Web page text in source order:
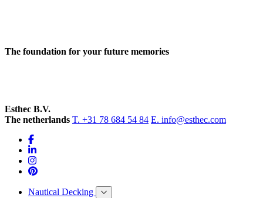
The foundation for your future memories
Esthec B.V.
The netherlands T. +31 78 684 54 84 E. info@esthec.com
Nautical Decking
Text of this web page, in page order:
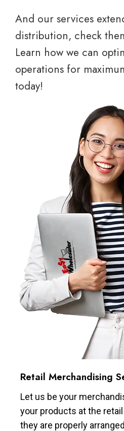
And our services
distribution, check
Learn how we can
operations for
today!
Retail Merchandising
Let us be your
your products at the
they are properly
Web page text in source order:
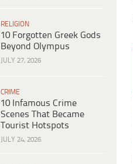
RELIGION
10 Forgotten Greek Gods
Beyond Olympus
JULY 27, 2026
CRIME
10 Infamous Crime
Scenes That Became
Tourist Hotspots
JULY 24, 2026
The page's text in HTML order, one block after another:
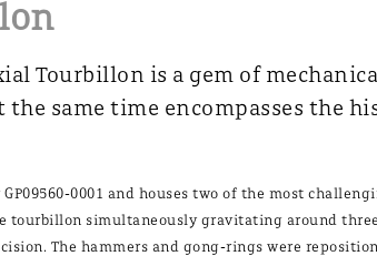
Tourbillon is a gem of
same time encompasses the
0001 and houses two of the most
tourbillon simultaneously gravitating around three
The hammers and gong-rings were
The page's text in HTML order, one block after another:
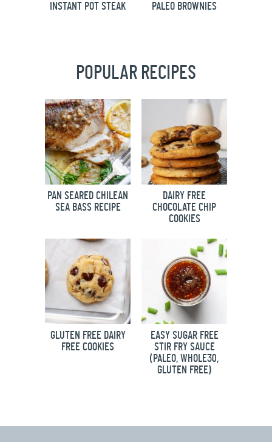
INSTANT POT STEAK PALEO BROWNIES
POPULAR RECIPES
PAN SEARED CHILEAN
SEA BASS RECIPE
DAIRY FREE
CHOCOLATE CHIP
COOKIES
GLUTEN FREE DAIRY
FREE COOKIES
EASY SUGAR FREE
STIR FRY SAUCE
(PALEO, WHOLE30,
GLUTEN FREE)
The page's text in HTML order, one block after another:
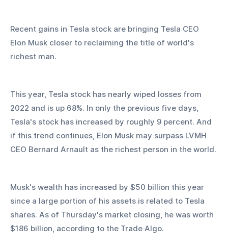
Recent gains in Tesla stock are bringing Tesla CEO
Elon Musk closer to reclaiming the title of world's
richest man.
This year, Tesla stock has nearly wiped losses from
2022 and is up 68%. In only the previous five days,
Tesla's stock has increased by roughly 9 percent. And
if this trend continues, Elon Musk may surpass LVMH
CEO Bernard Arnault as the richest person in the world.
Musk's wealth has increased by $50 billion this year
since a large portion of his assets is related to Tesla
shares. As of Thursday's market closing, he was worth
$186 billion, according to the Trade Algo.
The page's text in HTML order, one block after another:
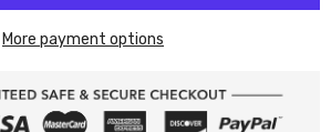
More payment options
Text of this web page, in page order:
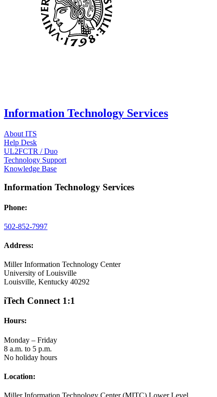
Information Technology Services
About ITS
Help Desk
UL2FCTR / Duo
Technology Support
Knowledge Base
Information Technology Services
Phone:
502-852-7997
Address:
Miller Information Technology Center
University of Louisville
Louisville, Kentucky 40292
iTech Connect 1:1
Hours:
Monday – Friday
8 a.m. to 5 p.m.
No holiday hours
Location:
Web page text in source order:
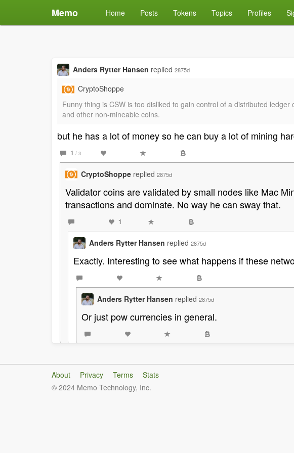
Memo Home Posts Tokens Topics Profiles
Anders Rytter Hansen replied 2875d
CryptoShoppe
Funny thing is CSW is too disliked to gain control of a distributed
and other non-mineable coins.
but he has a lot of money so he can buy a lot of mining
1 / 3
CryptoShoppe replied 2875d
Validator coins are validated by small nodes like Mac
transactions and dominate. No way he can sway that.
1
Anders Rytter Hansen replied 2875d
Exactly. Interesting to see what happens if these
Anders Rytter Hansen replied 2875d
Or just pow currencies in general.
About Privacy Terms
Stats
© 2024 Memo Technology, Inc.
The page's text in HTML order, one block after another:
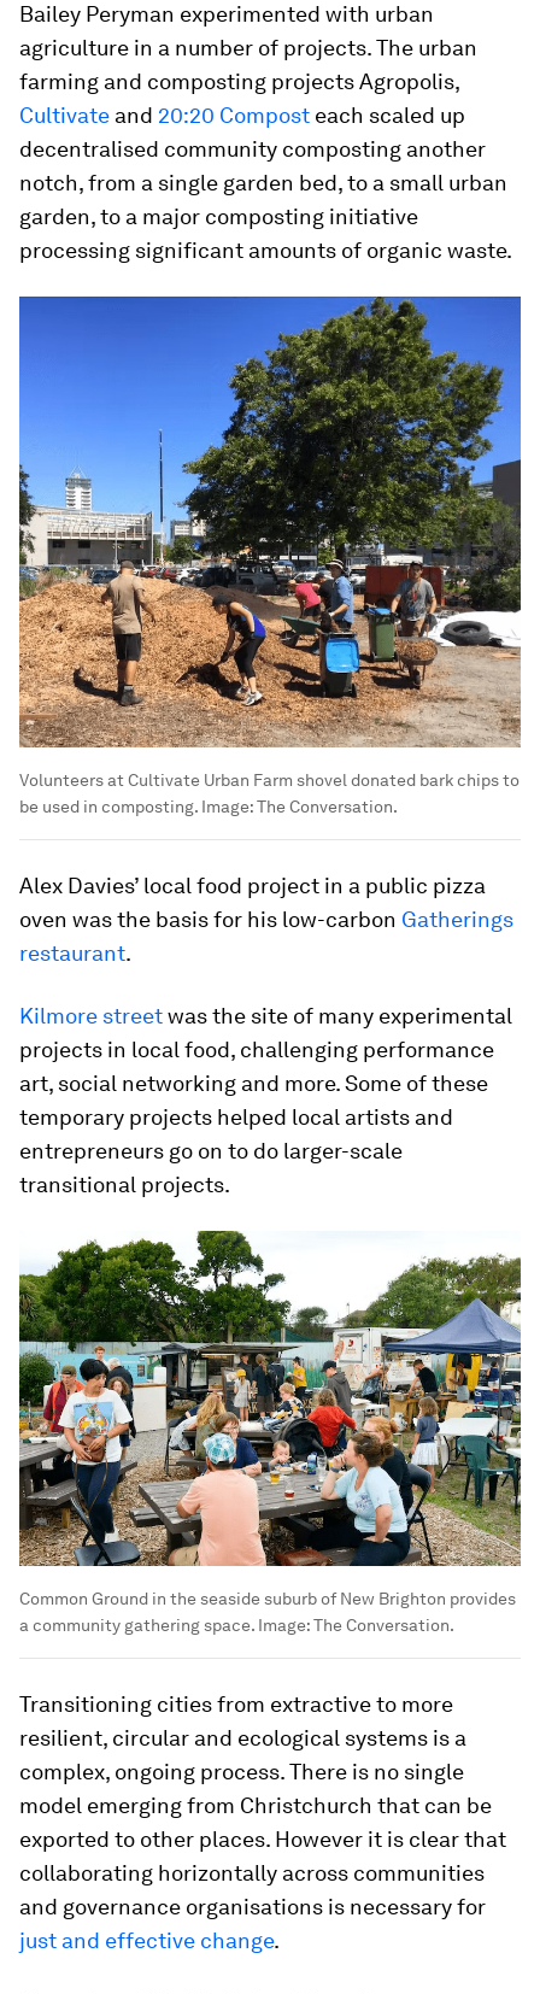
Bailey Peryman experimented with urban
agriculture in a number of projects. The urban
farming and composting projects Agropolis,
Cultivate and 20:20 Compost each scaled up
decentralised community composting another
notch, from a single garden bed, to a small urban
garden, to a major composting initiative
processing significant amounts of organic waste.
Volunteers at Cultivate Urban Farm shovel donated bark chips to
be used in composting. Image:The Conversation.
Alex Davies’ local food project in a public pizza
oven was the basis for his low-carbon Gatherings
restaurant.
Kilmore streetwas the site of many experimental
projects in local food, challenging performance
art, social networking and more. Some of these
temporary projects helped local artists and
entrepreneurs go on to do larger-scale
transitional projects.
Common Ground in the seaside suburb of New Brighton provides
a community gathering space. Image:The Conversation.
Transitioning cities from extractive to more
resilient, circular and ecological systems is a
complex, ongoing process. There is no single
model emerging from Christchurch that can be
exported to other places. However it is clear that
collaborating horizontally across communities
and governance organisations is necessary for
just and effective change.
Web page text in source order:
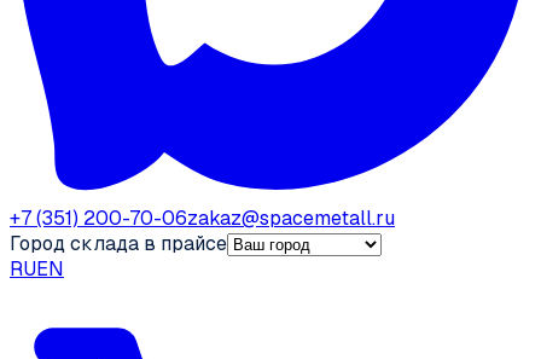
+7 (351) 200-70-06zakaz@spacemetall.ru
Город склада в прайсе
RUEN
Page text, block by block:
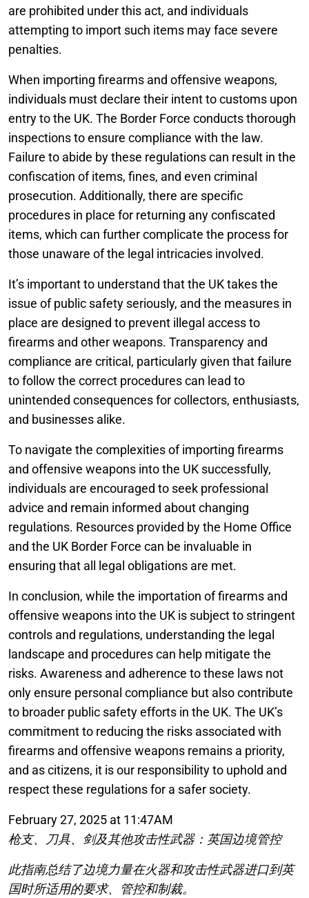
are prohibited under this act, and individuals
attempting to import such items may face severe
penalties.
When importing firearms and offensive weapons,
individuals must declare their intent to customs upon
entry to the UK. The Border Force conducts thorough
inspections to ensure compliance with the law.
Failure to abide by these regulations can result in the
confiscation of items, fines, and even criminal
prosecution. Additionally, there are specific
procedures in place for returning any confiscated
items, which can further complicate the process for
those unaware of the legal intricacies involved.
It’s important to understand that the UK takes the
issue of public safety seriously, and the measures in
place are designed to prevent illegal access to
firearms and other weapons. Transparency and
compliance are critical, particularly given that failure
to follow the correct procedures can lead to
unintended consequences for collectors, enthusiasts,
and businesses alike.
To navigate the complexities of importing firearms
and offensive weapons into the UK successfully,
individuals are encouraged to seek professional
advice and remain informed about changing
regulations. Resources provided by the Home Office
and the UK Border Force can be invaluable in
ensuring that all legal obligations are met.
In conclusion, while the importation of firearms and
offensive weapons into the UK is subject to stringent
controls and regulations, understanding the legal
landscape and procedures can help mitigate the
risks. Awareness and adherence to these laws not
only ensure personal compliance but also contribute
to broader public safety efforts in the UK. The UK’s
commitment to reducing the risks associated with
firearms and offensive weapons remains a priority,
and as citizens, it is our responsibility to uphold and
respect these regulations for a safer society.
February 27, 2025 at 11:47AM
枪支、刀具、剑及其他攻击性武器：英国边境管控
此指南总结了边境力量在火器和攻击性武器进口到英
国时所适用的要求、管控和制裁。
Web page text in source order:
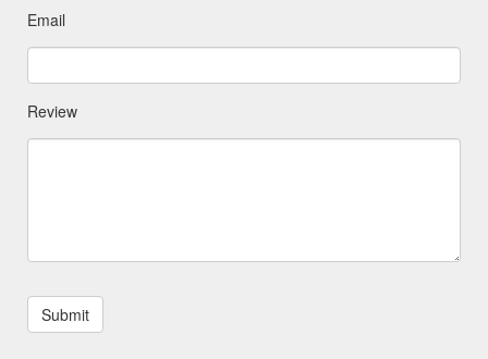
Email
Review
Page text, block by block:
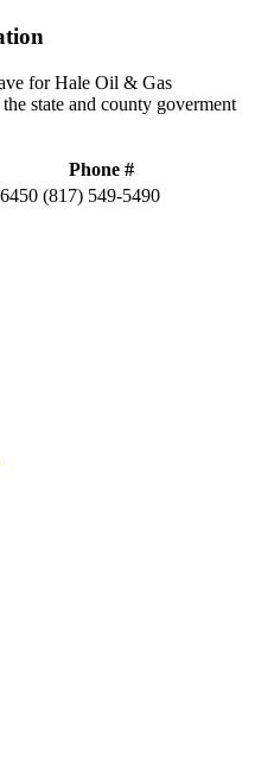
for Hale Oil & Gas
state and county goverment
Phone #
(817) 549-5490
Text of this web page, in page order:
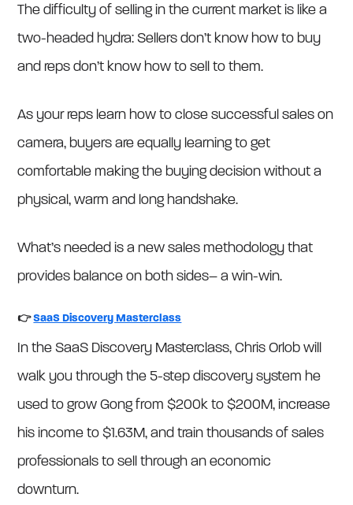
The difficulty of selling in the current market is like a
two-headed hydra: Sellers don’t know how to buy
and reps don’t know how to sell to them.
As your reps learn how to close successful sales on
camera, buyers are equally learning to get
comfortable making the buying decision without a
physical, warm and long handshake.
What’s needed is a new sales methodology that
provides balance on both sides– a win-win.
👉SaaS Discovery Masterclass
In the SaaS Discovery Masterclass, Chris Orlob will
walk you through the 5-step discovery system he
used to grow Gong from $200k to $200M, increase
his income to $1.63M, and train thousands of sales
professionals to sell through an economic
downturn.
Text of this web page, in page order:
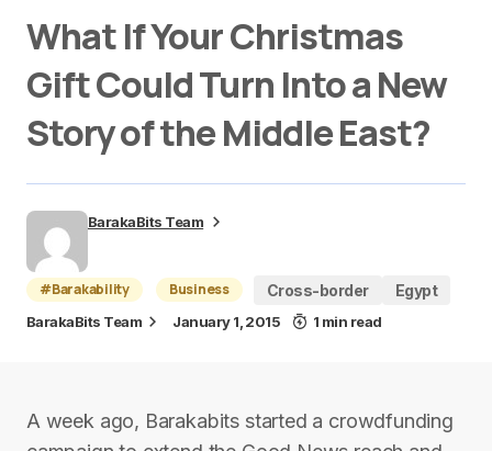
What If Your Christmas
Gift Could Turn Into a New
Story of the Middle East?
BarakaBits Team
#Barakability Business Cross-border Egypt
BarakaBits Team January 1, 2015 1 min read
A week ago, Barakabits started a crowdfunding
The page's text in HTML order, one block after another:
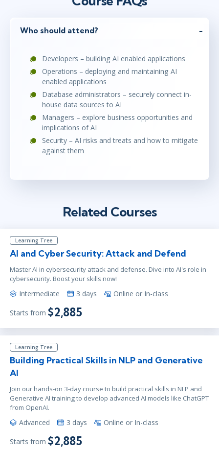
Who should attend?
Developers – building AI enabled applications
Operations – deploying and maintaining AI
enabled applications
Database administrators – securely connect in-
house data sources to AI
Managers – explore business opportunities and
implications of AI
Security – AI risks and treats and how to mitigate
against them
Related Courses
Learning Tree
AI and Cyber Security: Attack and Defend
Master AI in cybersecurity attack and defense. Dive into AI's role in
cybersecurity. Boost your skills now!
Intermediate 3 days Online or In-class
Starts from $2,885
Learning Tree
Building Practical Skills in NLP and Generative
AI
Join our hands-on 3-day course to build practical skills in NLP and
Generative AI training to develop advanced AI models like ChatGPT
from OpenAI.
Advanced 3 days Online or In-class
Starts from $2,885
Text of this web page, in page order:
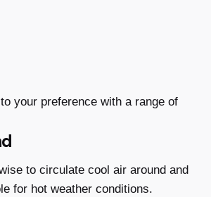
your preference with a range of
to circulate cool air around and
for hot weather conditions.
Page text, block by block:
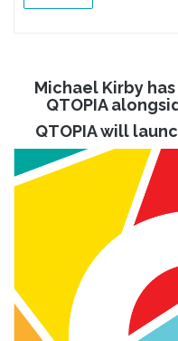
Michael Kirby
QTOPIA
QTOPIA will
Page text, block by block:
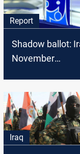
Report
Shadow ballot:
November
Iraq
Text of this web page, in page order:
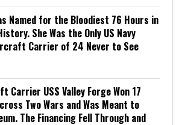
Named for the Bloodiest 76 Hours in
She Was the Only US Navy
Carrier of 24 Never to See
Carrier USS Valley Forge Won 17
Two Wars and Was Meant to
The Financing Fell Through and
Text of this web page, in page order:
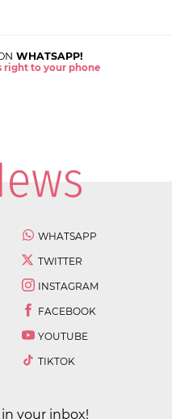
WHATSAPP!
right to your phone
WHATSAPP
TWITTER
INSTAGRAM
FACEBOOK
YOUTUBE
TIKTOK
your inbox!
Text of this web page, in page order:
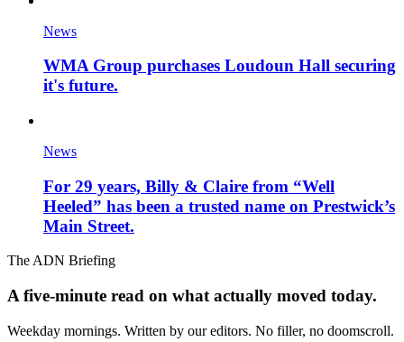
News
WMA Group purchases Loudoun Hall securing
it's future.
News
For 29 years, Billy & Claire from “Well
Heeled” has been a trusted name on Prestwick’s
Main Street.
The ADN Briefing
A five-minute read on what actually moved today.
Weekday mornings. Written by our editors. No filler, no doomscroll.
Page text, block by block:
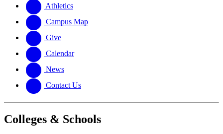
website
new
website
Athletics
Campus Map
Give
Calendar
News
Contact Us
Colleges & Schools
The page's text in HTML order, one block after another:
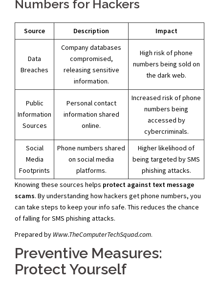
Numbers for Hackers
Source Description Impact
Data
Breaches
Company databases
compromised,
releasing sensitive
information.
High risk of phone
numbers being sold on
the dark web.
Public
Information
Sources
Personal contact
information shared
online.
Increased risk of phone
numbers being
accessed by
cybercriminals.
Social
Media
Footprints
Phone numbers shared
on social media
platforms.
Higher likelihood of
being targeted by SMS
phishing attacks.
Knowing these sources helps protect against text message
scams. By understanding how hackers get phone numbers, you
can take steps to keep your info safe. This reduces the chance
of falling for SMS phishing attacks.
Prepared by Www.TheComputerTechSquad.com.
Preventive Measures:
Protect Yourself
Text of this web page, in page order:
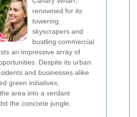
renowned for its
towering
skyscrapers and
bustling commercial
an impressive array of
Despite its urban
and businesses alike
green initiatives,
area into a verdant
the concrete jungle.
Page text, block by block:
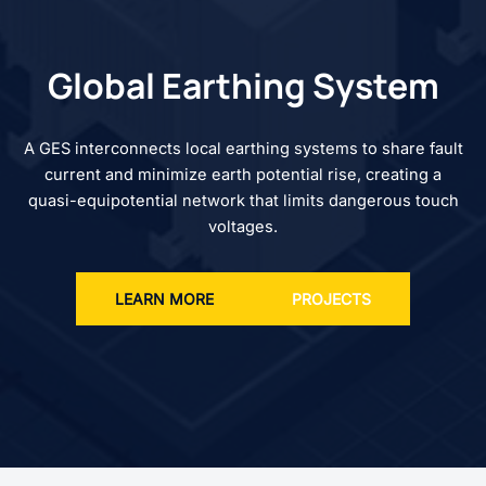
Global Earthing System
A GES interconnects local earthing systems to share fault
current and minimize earth potential rise, creating a
quasi-equipotential network that limits dangerous touch
voltages.
LEARN MORE PROJECTS
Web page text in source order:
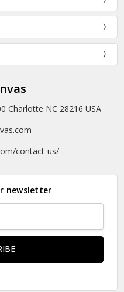
Charlotte NC 28216 USA
contact-us/
newsletter
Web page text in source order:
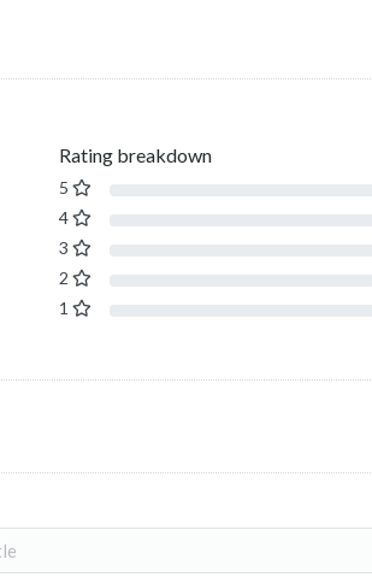
Rating breakdown
5
4
3
2
1
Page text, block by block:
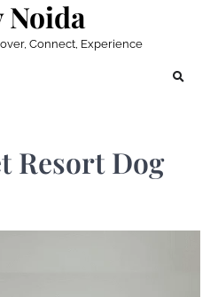
Noida
Connect, Experience
Resort Dog
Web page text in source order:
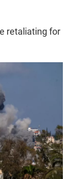
retaliating for
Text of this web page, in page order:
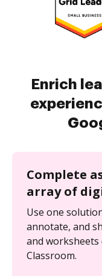
Enrich
Complete
array of
Use one
annotate, and
and
Classroom.
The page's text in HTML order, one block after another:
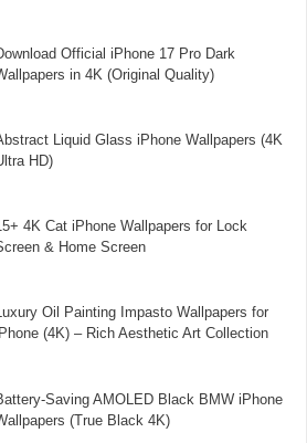
Official iPhone 17 Pro Dark
in 4K (Original Quality)
Liquid Glass iPhone Wallpapers (4K
HD)
4K Cat iPhone Wallpapers for Lock
& Home Screen
Oil Painting Impasto Wallpapers for
(4K) – Rich Aesthetic Art Collection
Saving AMOLED Black BMW iPhone
(True Black 4K)

• _Exercise description_: Each line from the start of the entries above through the line with "your products at the" should be duplicated exactly, leaving out the pictures.

• _Answer section_:
Web page text in source order:
The foundation for your future memories
Esthec B.V.
The netherlands T. +31 78 684 54 84 E. info@esthec.com
Nautical Decking
Text of this web page, in page order:
And our services
distribution, check
Learn how we can
operations for
today!
Retail Merchandising
Let us be your
your products at the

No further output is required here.